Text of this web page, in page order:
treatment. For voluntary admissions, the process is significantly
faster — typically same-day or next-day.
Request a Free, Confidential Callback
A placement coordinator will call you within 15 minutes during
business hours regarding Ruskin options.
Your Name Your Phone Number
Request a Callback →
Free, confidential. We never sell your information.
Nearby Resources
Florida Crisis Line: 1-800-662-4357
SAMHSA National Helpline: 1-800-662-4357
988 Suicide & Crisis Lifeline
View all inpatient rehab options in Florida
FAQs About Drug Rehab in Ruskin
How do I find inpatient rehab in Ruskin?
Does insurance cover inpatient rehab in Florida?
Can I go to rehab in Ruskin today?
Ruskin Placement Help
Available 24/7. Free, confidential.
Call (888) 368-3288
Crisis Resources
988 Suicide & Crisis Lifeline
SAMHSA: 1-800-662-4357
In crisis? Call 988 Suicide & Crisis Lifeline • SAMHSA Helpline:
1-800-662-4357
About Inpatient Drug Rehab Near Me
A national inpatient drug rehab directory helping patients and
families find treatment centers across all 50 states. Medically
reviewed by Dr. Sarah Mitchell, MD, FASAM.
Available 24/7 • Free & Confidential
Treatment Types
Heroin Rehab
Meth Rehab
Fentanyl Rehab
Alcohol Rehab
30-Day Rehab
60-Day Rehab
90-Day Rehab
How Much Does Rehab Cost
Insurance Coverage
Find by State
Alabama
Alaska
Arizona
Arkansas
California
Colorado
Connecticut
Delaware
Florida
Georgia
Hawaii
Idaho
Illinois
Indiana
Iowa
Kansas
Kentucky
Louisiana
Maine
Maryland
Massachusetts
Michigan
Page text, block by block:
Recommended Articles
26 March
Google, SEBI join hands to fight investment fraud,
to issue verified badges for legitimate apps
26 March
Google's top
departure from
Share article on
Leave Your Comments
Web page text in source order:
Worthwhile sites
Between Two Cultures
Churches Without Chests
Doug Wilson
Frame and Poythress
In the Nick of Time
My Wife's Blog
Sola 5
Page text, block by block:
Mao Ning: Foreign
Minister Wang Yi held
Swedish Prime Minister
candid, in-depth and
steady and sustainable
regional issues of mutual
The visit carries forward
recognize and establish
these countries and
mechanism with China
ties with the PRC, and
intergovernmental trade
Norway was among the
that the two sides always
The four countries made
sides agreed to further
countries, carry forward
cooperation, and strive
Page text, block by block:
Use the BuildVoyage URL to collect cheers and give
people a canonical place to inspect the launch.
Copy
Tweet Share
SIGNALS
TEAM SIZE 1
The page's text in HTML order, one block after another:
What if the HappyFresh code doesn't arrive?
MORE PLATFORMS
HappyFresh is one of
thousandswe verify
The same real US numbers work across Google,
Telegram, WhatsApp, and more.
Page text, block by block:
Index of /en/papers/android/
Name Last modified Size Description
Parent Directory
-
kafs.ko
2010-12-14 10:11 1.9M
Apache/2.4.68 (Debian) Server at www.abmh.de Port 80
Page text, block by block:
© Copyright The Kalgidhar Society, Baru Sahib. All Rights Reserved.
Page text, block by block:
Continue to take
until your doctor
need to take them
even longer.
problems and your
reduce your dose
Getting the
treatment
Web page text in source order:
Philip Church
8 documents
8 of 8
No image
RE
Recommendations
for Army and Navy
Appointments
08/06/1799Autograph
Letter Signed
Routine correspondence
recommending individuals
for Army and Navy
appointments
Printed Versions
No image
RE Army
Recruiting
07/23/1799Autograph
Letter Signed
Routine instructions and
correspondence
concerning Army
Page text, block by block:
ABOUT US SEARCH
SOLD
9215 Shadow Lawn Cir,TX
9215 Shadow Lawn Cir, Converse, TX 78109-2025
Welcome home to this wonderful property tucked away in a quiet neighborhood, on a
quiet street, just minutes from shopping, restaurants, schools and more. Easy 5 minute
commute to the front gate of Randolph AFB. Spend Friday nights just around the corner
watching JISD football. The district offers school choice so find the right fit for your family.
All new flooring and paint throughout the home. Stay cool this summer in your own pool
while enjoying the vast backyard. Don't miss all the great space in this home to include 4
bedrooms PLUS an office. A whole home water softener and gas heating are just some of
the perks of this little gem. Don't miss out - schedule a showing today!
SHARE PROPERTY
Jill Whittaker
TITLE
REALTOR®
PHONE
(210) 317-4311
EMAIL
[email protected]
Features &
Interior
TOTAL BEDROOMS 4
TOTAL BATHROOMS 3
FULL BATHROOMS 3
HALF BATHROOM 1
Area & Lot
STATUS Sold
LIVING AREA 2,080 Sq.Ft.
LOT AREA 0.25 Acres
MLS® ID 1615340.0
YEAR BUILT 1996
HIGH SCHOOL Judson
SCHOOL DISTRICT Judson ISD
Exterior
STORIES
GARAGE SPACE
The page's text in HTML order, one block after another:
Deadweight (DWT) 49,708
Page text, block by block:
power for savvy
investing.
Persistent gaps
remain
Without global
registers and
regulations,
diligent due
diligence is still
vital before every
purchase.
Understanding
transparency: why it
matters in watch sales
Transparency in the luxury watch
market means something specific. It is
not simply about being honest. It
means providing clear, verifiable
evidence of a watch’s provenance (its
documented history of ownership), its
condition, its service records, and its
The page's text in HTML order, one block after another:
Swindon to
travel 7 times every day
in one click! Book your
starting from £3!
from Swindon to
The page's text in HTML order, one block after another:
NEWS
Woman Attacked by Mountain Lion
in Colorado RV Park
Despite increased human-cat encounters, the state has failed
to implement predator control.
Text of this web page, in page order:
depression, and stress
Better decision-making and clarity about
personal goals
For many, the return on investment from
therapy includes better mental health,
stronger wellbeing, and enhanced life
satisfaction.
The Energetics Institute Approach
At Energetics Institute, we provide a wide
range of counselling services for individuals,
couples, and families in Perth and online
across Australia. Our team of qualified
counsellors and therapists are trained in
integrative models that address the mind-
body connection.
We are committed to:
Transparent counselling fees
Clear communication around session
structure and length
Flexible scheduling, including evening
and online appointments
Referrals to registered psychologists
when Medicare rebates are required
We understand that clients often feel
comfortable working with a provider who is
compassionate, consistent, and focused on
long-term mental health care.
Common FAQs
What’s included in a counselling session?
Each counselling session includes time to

_The problem_.
Please transcribe the material above precisely as it stands.

_Solution for this problem_.
Text of this web page, in page order:
treatment. For voluntary admissions, the process is significantly
faster — typically same-day or next-day.
Request a Free, Confidential Callback
A placement coordinator will call you within 15 minutes during
business hours regarding Ruskin options.
Your Name Your Phone Number
Request a Callback →
Free, confidential. We never sell your information.
Nearby Resources
Florida Crisis Line: 1-800-662-4357
SAMHSA National Helpline: 1-800-662-4357
988 Suicide & Crisis Lifeline
View all inpatient rehab options in Florida
FAQs About Drug Rehab in Ruskin
How do I find inpatient rehab in Ruskin?
Does insurance cover inpatient rehab in Florida?
Can I go to rehab in Ruskin today?
Ruskin Placement Help
Available 24/7. Free, confidential.
Call (888) 368-3288
Crisis Resources
988 Suicide & Crisis Lifeline
SAMHSA: 1-800-662-4357
In crisis? Call 988 Suicide & Crisis Lifeline • SAMHSA Helpline:
1-800-662-4357
About Inpatient Drug Rehab Near Me
A national inpatient drug rehab directory helping patients and
families find treatment centers across all 50 states. Medically
reviewed by Dr. Sarah Mitchell, MD, FASAM.
Available 24/7 • Free & Confidential
Treatment Types
Heroin Rehab
Meth Rehab
Fentanyl Rehab
Alcohol Rehab
30-Day Rehab
60-Day Rehab
90-Day Rehab
How Much Does Rehab Cost
Insurance Coverage
Find by State
Alabama
Alaska
Arizona
Arkansas
California
Colorado
Connecticut
Delaware
Florida
Georgia
Hawaii
Idaho
Illinois
Indiana
Iowa
Kansas
Kentucky
Louisiana
Maine
Maryland
Massachusetts
Michigan
Page text, block by block:
Recommended Articles
26 March
Google, SEBI join hands to fight investment fraud,
to issue verified badges for legitimate apps
26 March
Google's top
departure from
Share article on
Leave Your Comments
Web page text in source order:
Worthwhile sites
Between Two Cultures
Churches Without Chests
Doug Wilson
Frame and Poythress
In the Nick of Time
My Wife's Blog
Sola 5
Page text, block by block:
Mao Ning: Foreign
Minister Wang Yi held
Swedish Prime Minister
candid, in-depth and
steady and sustainable
regional issues of mutual
The visit carries forward
recognize and establish
these countries and
mechanism with China
ties with the PRC, and
intergovernmental trade
Norway was among the
that the two sides always
The four countries made
sides agreed to further
countries, carry forward
cooperation, and strive
Page text, block by block:
Use the BuildVoyage URL to collect cheers and give
people a canonical place to inspect the launch.
Copy
Tweet Share
SIGNALS
TEAM SIZE 1
The page's text in HTML order, one block after another:
What if the HappyFresh code doesn't arrive?
MORE PLATFORMS
HappyFresh is one of
thousandswe verify
The same real US numbers work across Google,
Telegram, WhatsApp, and more.
Page text, block by block:
Index of /en/papers/android/
Name Last modified Size Description
Parent Directory
-
kafs.ko
2010-12-14 10:11 1.9M
Apache/2.4.68 (Debian) Server at www.abmh.de Port 80
Page text, block by block:
© Copyright The Kalgidhar Society, Baru Sahib. All Rights Reserved.
Page text, block by block:
Continue to take
until your doctor
need to take them
even longer.
problems and your
reduce your dose
Getting the
treatment
Web page text in source order:
Philip Church
8 documents
8 of 8
No image
RE
Recommendations
for Army and Navy
Appointments
08/06/1799Autograph
Letter Signed
Routine correspondence
recommending individuals
for Army and Navy
appointments
Printed Versions
No image
RE Army
Recruiting
07/23/1799Autograph
Letter Signed
Routine instructions and
correspondence
concerning Army
Page text, block by block:
ABOUT US SEARCH
SOLD
9215 Shadow Lawn Cir,TX
9215 Shadow Lawn Cir, Converse, TX 78109-2025
Welcome home to this wonderful property tucked away in a quiet neighborhood, on a
quiet street, just minutes from shopping, restaurants, schools and more. Easy 5 minute
commute to the front gate of Randolph AFB. Spend Friday nights just around the corner
watching JISD football. The district offers school choice so find the right fit for your family.
All new flooring and paint throughout the home. Stay cool this summer in your own pool
while enjoying the vast backyard. Don't miss all the great space in this home to include 4
bedrooms PLUS an office. A whole home water softener and gas heating are just some of
the perks of this little gem. Don't miss out - schedule a showing today!
SHARE PROPERTY
Jill Whittaker
TITLE
REALTOR®
PHONE
(210) 317-4311
EMAIL
[email protected]
Features &
Interior
TOTAL BEDROOMS 4
TOTAL BATHROOMS 3
FULL BATHROOMS 3
HALF BATHROOM 1
Area & Lot
STATUS Sold
LIVING AREA 2,080 Sq.Ft.
LOT AREA 0.25 Acres
MLS® ID 1615340.0
YEAR BUILT 1996
HIGH SCHOOL Judson
SCHOOL DISTRICT Judson ISD
Exterior
STORIES
GARAGE SPACE
The page's text in HTML order, one block after another:
Deadweight (DWT) 49,708
Page text, block by block:
power for savvy
investing.
Persistent gaps
remain
Without global
registers and
regulations,
diligent due
diligence is still
vital before every
purchase.
Understanding
transparency: why it
matters in watch sales
Transparency in the luxury watch
market means something specific. It is
not simply about being honest. It
means providing clear, verifiable
evidence of a watch’s provenance (its
documented history of ownership), its
condition, its service records, and its
The page's text in HTML order, one block after another:
Swindon to
travel 7 times every day
in one click! Book your
starting from £3!
from Swindon to
The page's text in HTML order, one block after another:
NEWS
Woman Attacked by Mountain Lion
in Colorado RV Park
Despite increased human-cat encounters, the state has failed
to implement predator control.
Text of this web page, in page order:
depression, and stress
Better decision-making and clarity about
personal goals
For many, the return on investment from
therapy includes better mental health,
stronger wellbeing, and enhanced life
satisfaction.
The Energetics Institute Approach
At Energetics Institute, we provide a wide
range of counselling services for individuals,
couples, and families in Perth and online
across Australia. Our team of qualified
counsellors and therapists are trained in
integrative models that address the mind-
body connection.
We are committed to:
Transparent counselling fees
Clear communication around session
structure and length
Flexible scheduling, including evening
and online appointments
Referrals to registered psychologists
when Medicare rebates are required
We understand that clients often feel
comfortable working with a provider who is
compassionate, consistent, and focused on
long-term mental health care.
Common FAQs
What’s included in a counselling session?
Each counselling session includes time to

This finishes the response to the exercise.